In 1998, having failed the LSAT twice, Sara Blakely was a 27-year-old Florida State graduate selling fax machines door-to-door in Clearwater, Florida. Blakely was good at her job — Danka, the company she worked for, promoted her to national sales trainer at 25 — but she wasn’t exactly passionate about hawking clunky office equipment in subtropical heat. “I woke up one day and thought, ‘I’m in the wrong movie, call the director! What happened? This is not my life,’” Blakely, now 45, recalls. “So I wrote down on a piece of paper the things that I was good at, and one of them was sales. I just started thinking about that, and I ended up writing down in my journal, ‘I want to invent a product that I can sell to millions of people that will make them feel good.’”

At the time, Blakely owned some cream slacks she’d never worn because she didn’t have any underwear that wouldn’t show through the light fabric. One night, eager to premiere the pants at a party, she had a revelation. Blakely grabbed a pair of the pantyhose she was required to wear for work — she’d never liked how the seamed toes looked in her sandals, but she did appreciate what the control-top did for her butt — cut off the feet, and put them on under the pants. Though the edges of the hastily altered tights rolled up her legs all night, she was pretty sure that the smoothed-out, lineless look she’d achieved was something that, with some perfecting, other women would happily pay for.

The company that resulted from that idea, Spanx, now offers more than 200 shapewear and other products. Its annual sales have been estimated at $400 million, making Blakely, who retains 100 percent ownership of the business, the youngest self-made female billionaire in the United States. But while the brilliance of Spanx now seems obvious to anyone who’s ever wanted to immediately look, say, 10 percent better in a cocktail dress (and doesn’t mind the occasional feeling of suffocation), it took Blakely two years to get anyone to see the value of her idea. For the most part, she was on her own.

“I didn’t realize that selling fax machines door-to-door was really laying the groundwork for me to be able to be an inventor and create a product that had never been done before and bring it to market, because doing something like that requires hearing the word ‘no’ a lot,” Blakely says. “The cold-calling to sell fax machines was an amazing training ground for hearing ‘no.’ I just learned that there’s a formula, you have to go through a certain number of ‘no’s to get to a ‘yes,’ so don’t let it discourage you.”

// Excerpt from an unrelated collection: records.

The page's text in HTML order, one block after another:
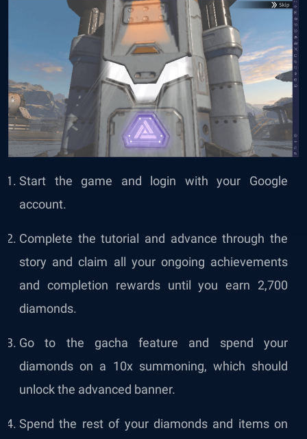
Start the game and login with your Google
account.
Complete the tutorial and advance through the
story and claim all your ongoing achievements
and completion rewards until you earn 2,700
diamonds.
Go to the gacha feature and spend your
diamonds on a 10x summoning, which should
unlock the advanced banner.
Spend the rest of your diamonds and items on
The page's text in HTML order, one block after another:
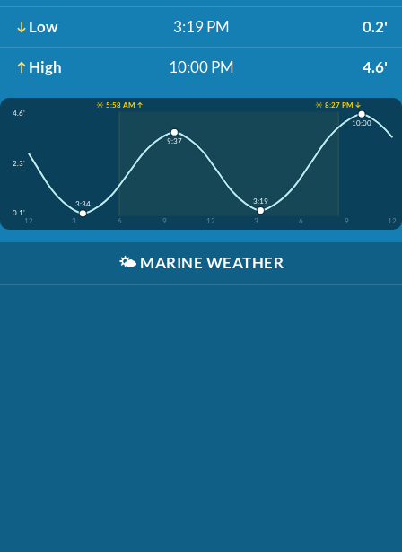
Low 3:19 PM 0.2'
High 10:00 PM 4.6'
☀️ 5:58 AM ↑
☀️ 8:27 PM ↓
4.6'
2.3'
0.1'
12
3 6 9 12 3 6 9 12
3:34
9:37
3:19
10:00
🌤️ MARINE WEATHER
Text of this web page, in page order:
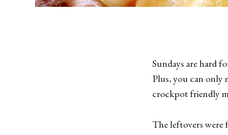
Sundays are hard
Plus, you can only
crockpot friendly
The leftovers were
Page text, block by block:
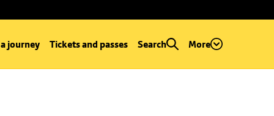
journey Tickets and passes Search More
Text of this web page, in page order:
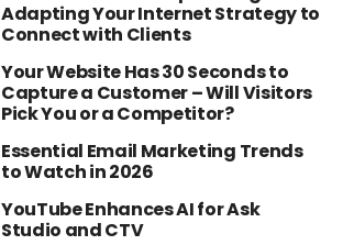
Adapting Your Internet Strategy to
Connect with Clients
Your Website Has 30 Seconds to
Capture a Customer – Will Visitors
Pick You or a Competitor?
Essential Email Marketing Trends
to Watch in 2026
YouTube Enhances AI for Ask
Studio and CTV
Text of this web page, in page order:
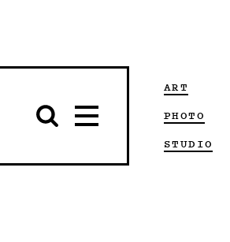
ART
PHOTO
STUDIO
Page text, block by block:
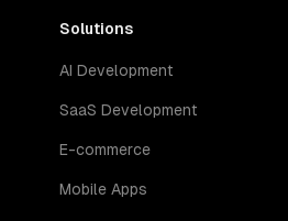
Solutions
AI Development
SaaS Development
E-commerce
Mobile Apps
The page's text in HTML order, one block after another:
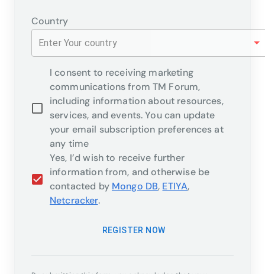
Country
Enter Your country
I consent to receiving marketing
communications from TM Forum,
including information about resources,
services, and events. You can update
your email subscription preferences at
any time
Yes, I’d wish to receive further
information from, and otherwise be
contacted by Mongo DB, ETIYA,
Netcracker.
REGISTER NOW
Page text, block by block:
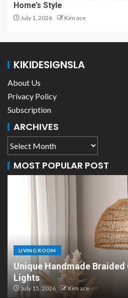
Home’s Style
July 1, 2026 Kim ace
KIKIDESIGNSLA
About Us
Privacy Policy
Subscription
ARCHIVES
MOST POPULAR POST
LIVING ROOM
Scandinavian Paper
Design
July 8, 2026 Kim ace
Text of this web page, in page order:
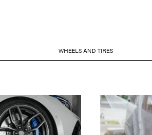
WHEELS AND TIRES
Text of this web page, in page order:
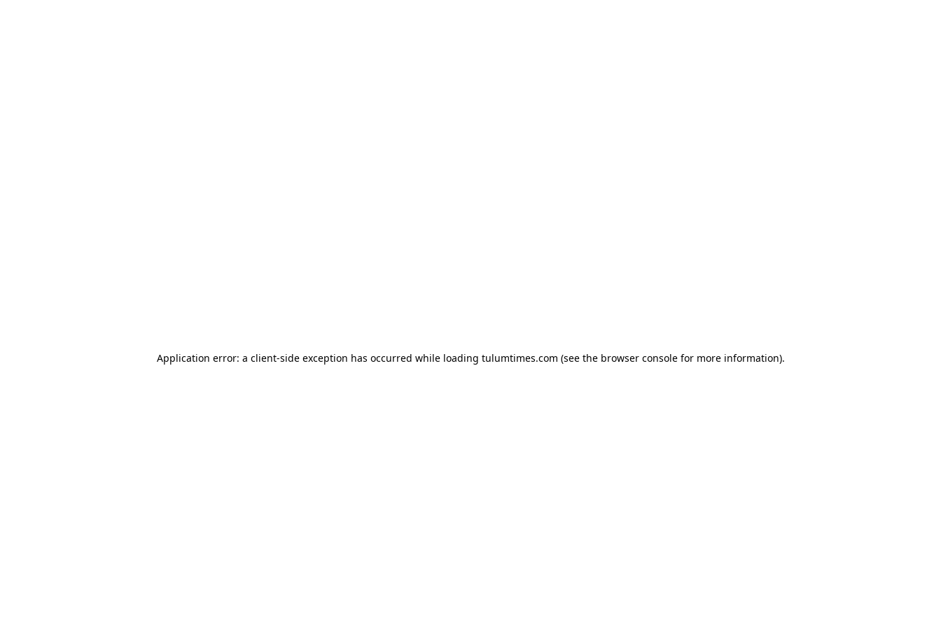
Application error: a client-side exception has occurred while loading tulumtimes.com (see the browser consolefor more information).
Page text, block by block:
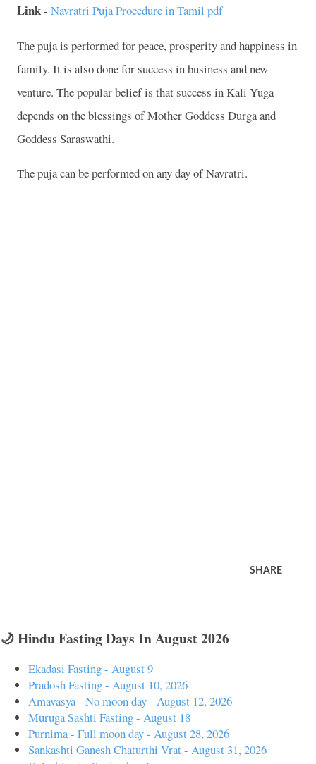
Link- Navratri Puja Procedure in Tamil pdf
The puja is performed for peace, prosperity and happiness in
family. It is also done for success in business and new
venture. The popular belief is that success in Kali Yuga
depends on the blessings of Mother Goddess Durga and
Goddess Saraswathi.
The puja can be performed on any day of Navratri.
SHARE
🌙 Hindu Fasting Days In August 2026
Ekadasi Fasting - August 9
Pradosh Fasting - August 10, 2026
Amavasya - No moon day - August 12, 2026
Muruga Sashti Fasting - August 18
Purnima - Full moon day - August 28, 2026
Sankashti Ganesh Chaturthi Vrat - August 31, 2026
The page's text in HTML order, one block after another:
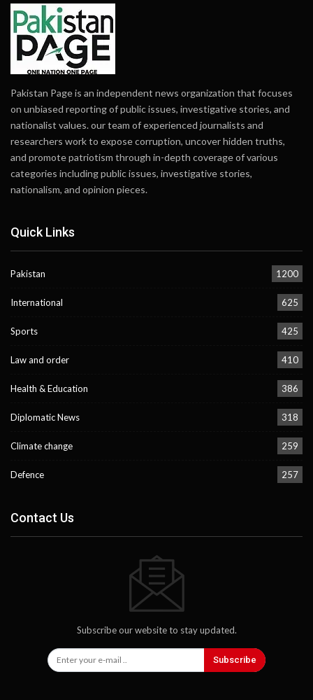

Sara Blakely in her fax-machine selling days Photo: Courtesy of Sara Blakely

With no design background or knowledge of how to start a business, Blakely began spending her nights and weekends doing research, going to fabric stores, assembling and testing prototypes, and even writing much of her own patent (she eventually gave a lawyer $750 of her $5,000 savings to hammer out some of the finer points). At first, she didn’t tell anyone she knew what she was working on. “No one told me to do this, but intuitively, I just felt I should keep my idea to myself and not seek validation from friends and family. By doing that, I didn’t invite ego into the process early on. I didn’t have to spend time defending or explaining my idea — I was just doing it,” she says. “I think that ideas are really vulnerable in their infancy.”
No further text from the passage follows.